__EXERCISE INSTRUCTIONS__.
Copy out, from the data, each line containing the string "html".

__RECORDS SHOWN__.
════

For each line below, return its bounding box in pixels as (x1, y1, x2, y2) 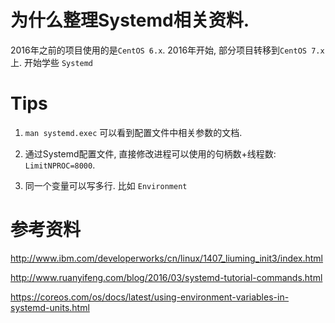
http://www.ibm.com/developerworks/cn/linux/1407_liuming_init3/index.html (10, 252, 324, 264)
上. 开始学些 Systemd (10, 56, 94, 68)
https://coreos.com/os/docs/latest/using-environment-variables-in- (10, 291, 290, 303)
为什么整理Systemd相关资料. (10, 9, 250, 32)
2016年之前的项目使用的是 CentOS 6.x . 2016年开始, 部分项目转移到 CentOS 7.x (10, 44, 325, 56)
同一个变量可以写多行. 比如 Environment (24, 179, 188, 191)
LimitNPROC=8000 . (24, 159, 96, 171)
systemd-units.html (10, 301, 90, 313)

════

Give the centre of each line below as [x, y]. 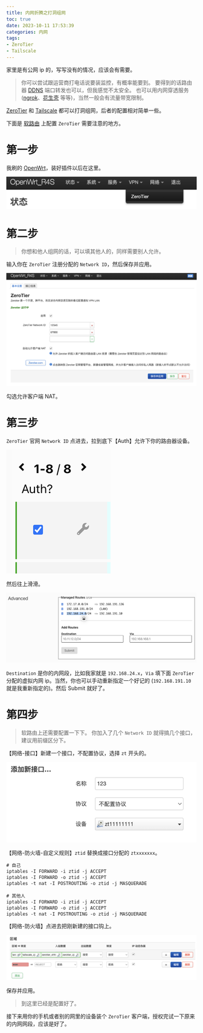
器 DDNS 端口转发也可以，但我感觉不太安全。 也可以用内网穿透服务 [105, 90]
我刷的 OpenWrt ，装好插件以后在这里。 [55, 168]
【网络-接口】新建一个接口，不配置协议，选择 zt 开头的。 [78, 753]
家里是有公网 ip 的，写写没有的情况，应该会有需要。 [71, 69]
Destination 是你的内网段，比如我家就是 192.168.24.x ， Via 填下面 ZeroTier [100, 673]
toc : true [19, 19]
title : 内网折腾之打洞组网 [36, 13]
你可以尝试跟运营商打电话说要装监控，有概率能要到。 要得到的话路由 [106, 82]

════

__ANSWER SPACE__.
http://www.ibm.com/developerworks/cn/linux/1407_liuming_init3/index.html (10, 252, 324, 264)
systemd-units.html (10, 301, 90, 313)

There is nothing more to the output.